“They’re adorable. And they look just like you.”
 
 “I don’t think so,” I shake my head. “They get all their good looks from their mother.”
 
 There’s a bubble in the air between us at the mention of her and I realize why I haven’t gotten close to anyone since Tess died. Because the space is hard to fill.
 
 “You could have told me,” she says. “About your wife. About the girls too.”
 
 I stare forward, picking up a squishy toy off the floor and squeezing it in my palm. “I just like to keep things…separate. You know?”
 
 “Because it hurts?”
 
 “That. And it’s messy. Living your life as though the mother of your children didn’t die after the mother of your children did in fact die is very, very messy. If it had been up to me and my grief, I would have gotten rid of anything and everything that reminded me of her.”
 
 “That’s terrible,” she says.
 
 “It is.

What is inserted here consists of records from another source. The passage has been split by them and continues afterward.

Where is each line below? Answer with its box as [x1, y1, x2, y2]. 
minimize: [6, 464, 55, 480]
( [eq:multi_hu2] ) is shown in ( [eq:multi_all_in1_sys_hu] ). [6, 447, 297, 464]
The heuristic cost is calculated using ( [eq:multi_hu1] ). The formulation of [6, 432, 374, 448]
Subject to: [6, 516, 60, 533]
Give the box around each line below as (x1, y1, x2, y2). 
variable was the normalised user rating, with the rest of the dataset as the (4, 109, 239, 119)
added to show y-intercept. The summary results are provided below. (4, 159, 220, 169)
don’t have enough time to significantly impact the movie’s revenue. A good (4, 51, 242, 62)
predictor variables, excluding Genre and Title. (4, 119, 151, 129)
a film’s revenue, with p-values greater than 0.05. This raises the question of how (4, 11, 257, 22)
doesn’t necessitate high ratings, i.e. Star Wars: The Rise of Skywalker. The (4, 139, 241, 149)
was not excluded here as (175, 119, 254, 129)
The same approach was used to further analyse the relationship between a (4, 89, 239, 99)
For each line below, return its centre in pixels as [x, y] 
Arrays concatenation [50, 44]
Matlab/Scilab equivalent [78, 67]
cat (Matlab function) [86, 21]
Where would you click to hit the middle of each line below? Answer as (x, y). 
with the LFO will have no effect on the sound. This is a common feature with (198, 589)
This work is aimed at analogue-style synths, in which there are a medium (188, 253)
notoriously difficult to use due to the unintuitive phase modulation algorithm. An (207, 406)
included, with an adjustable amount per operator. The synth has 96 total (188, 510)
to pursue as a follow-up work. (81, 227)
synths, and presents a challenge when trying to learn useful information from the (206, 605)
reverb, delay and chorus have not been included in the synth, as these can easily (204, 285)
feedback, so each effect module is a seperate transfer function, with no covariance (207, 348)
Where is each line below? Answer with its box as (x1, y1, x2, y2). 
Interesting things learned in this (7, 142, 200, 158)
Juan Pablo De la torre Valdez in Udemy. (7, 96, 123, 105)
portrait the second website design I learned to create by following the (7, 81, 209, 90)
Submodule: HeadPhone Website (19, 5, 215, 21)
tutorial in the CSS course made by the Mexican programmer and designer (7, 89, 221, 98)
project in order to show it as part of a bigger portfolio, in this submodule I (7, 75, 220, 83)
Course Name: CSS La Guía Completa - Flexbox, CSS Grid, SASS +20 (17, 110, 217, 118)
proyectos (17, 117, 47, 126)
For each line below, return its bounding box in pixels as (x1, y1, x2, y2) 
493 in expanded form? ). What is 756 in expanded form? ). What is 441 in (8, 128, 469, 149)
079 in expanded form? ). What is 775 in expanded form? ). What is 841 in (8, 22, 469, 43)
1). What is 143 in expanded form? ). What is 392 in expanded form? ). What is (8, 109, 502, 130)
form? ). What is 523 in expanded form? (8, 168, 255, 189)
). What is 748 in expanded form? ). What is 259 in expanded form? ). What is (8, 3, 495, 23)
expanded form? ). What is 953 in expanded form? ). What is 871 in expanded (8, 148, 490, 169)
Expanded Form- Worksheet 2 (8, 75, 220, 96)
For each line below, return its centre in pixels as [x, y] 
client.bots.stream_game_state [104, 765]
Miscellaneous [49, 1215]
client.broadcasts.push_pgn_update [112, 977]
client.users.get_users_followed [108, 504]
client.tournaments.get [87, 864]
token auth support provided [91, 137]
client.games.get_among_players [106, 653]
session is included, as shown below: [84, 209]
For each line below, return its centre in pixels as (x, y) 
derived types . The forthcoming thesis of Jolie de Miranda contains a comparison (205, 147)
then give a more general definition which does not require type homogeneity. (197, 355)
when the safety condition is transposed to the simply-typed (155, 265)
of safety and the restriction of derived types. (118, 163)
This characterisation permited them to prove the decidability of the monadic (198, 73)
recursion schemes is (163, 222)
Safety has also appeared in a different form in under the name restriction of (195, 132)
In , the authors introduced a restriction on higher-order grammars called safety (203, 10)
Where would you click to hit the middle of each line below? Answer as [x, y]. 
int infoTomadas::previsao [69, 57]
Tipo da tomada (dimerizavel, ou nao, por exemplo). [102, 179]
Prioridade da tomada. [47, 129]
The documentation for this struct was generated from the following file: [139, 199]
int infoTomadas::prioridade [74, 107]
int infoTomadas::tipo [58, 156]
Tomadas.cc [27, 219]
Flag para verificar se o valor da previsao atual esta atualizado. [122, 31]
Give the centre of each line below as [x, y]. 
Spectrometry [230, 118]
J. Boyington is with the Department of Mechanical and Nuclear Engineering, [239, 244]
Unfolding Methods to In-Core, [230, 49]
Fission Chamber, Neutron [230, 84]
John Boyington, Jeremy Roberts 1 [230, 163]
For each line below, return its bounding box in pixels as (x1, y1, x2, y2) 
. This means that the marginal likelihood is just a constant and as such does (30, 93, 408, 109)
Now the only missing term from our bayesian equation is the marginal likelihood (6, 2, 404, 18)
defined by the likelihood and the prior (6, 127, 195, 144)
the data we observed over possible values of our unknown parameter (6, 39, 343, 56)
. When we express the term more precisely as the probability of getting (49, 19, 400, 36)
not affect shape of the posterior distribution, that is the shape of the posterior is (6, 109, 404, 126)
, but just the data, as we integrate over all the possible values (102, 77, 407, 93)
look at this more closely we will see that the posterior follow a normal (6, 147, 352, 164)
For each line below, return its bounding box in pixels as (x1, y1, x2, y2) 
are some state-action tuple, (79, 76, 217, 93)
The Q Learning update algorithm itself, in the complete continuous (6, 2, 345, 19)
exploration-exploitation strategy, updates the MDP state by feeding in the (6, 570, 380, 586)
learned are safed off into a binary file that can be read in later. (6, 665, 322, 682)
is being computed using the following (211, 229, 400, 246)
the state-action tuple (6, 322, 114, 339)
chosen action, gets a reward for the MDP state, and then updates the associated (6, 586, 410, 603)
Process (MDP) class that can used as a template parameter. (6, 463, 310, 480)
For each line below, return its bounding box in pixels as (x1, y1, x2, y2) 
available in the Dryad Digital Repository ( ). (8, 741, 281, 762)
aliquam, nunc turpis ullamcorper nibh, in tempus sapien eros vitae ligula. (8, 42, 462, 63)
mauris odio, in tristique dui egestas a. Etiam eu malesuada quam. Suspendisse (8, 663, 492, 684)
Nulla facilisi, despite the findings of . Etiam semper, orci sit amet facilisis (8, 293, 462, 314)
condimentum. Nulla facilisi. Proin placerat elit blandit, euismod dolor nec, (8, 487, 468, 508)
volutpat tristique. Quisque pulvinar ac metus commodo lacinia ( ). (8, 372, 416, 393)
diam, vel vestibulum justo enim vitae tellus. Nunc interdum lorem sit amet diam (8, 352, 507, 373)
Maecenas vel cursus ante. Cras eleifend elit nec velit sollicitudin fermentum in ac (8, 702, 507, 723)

But that whole stages of grief thing…I hung out in the anger stage for a long, long…long time,” I admit, taking another generous sip of my wine.
 
 “I get that. I mean, I’ve never lost a partner. But I have been divorced. Not that that is like this. At all. Wow…”
 
 I can’t help but smile and I touch her leg reassuringly. “No, I understand how terrible that can be too.”
 
 “He was…not a good guy. And when we split, I went through all the stages. Anger was some of the worst of times…but also the best. I smashed a wall plaque over a picket fence.”
 
 “You smashed a wall plaque over a picket fence?” I echo.
 
 “I did.”
 
 “What did it say?”
 
 “Soulmates,” she says. “It hung over our bed. And after he slept with someone else…someone who, and I quote, ‘had a tighter vagina and a tighter…everything else,’ I just took it out back so I could throw it in the dumpster, and I did. But first, I smashed it over the fence.”
 
 “Did it break?” I ask.
 
 “Hell yeah!” she lets out.
 
 “Well then hell yeah. Did it feel good?”
 
 “Also, hell yeah,” she says. “Well. Except for the part where the frame cut my hand open and I had to get thirteen stitches.”
 
 “Wait what?” I ask, sitting up. “Let me see.”
 
 She holds out her hand, and I take it. “Right there. A scar for life to remind me of my scar of a marriage. I was getting my hand stitched up, without proper anesthetics mind you, while he was out fucking a twenty-three-year-old blonde girl from NYU.”
 
 “What?” I ask, her hand still in mine.
 
 “Yeah,” Libby is smiling but it’s not real.
 
 “That’s terrible.”
 
 “Yeah,” she says, taking a sip of wine and finishing her glass. “It is.”
 
 “He sounds terrible,” I say, my eyes on hers even though she is still staring down at her empty glass.
 
 “Yeah. He was. But Tess wasn’t,” she looks up at me.
 
 “No. She wasn’t,” I agree.
 
 There’s a beat. And then, Libby turns to face me, her knees brushing my leg. And even through my jeans, I can feel the warmth. “I haven’t lost a spouse. But I do understand grief.”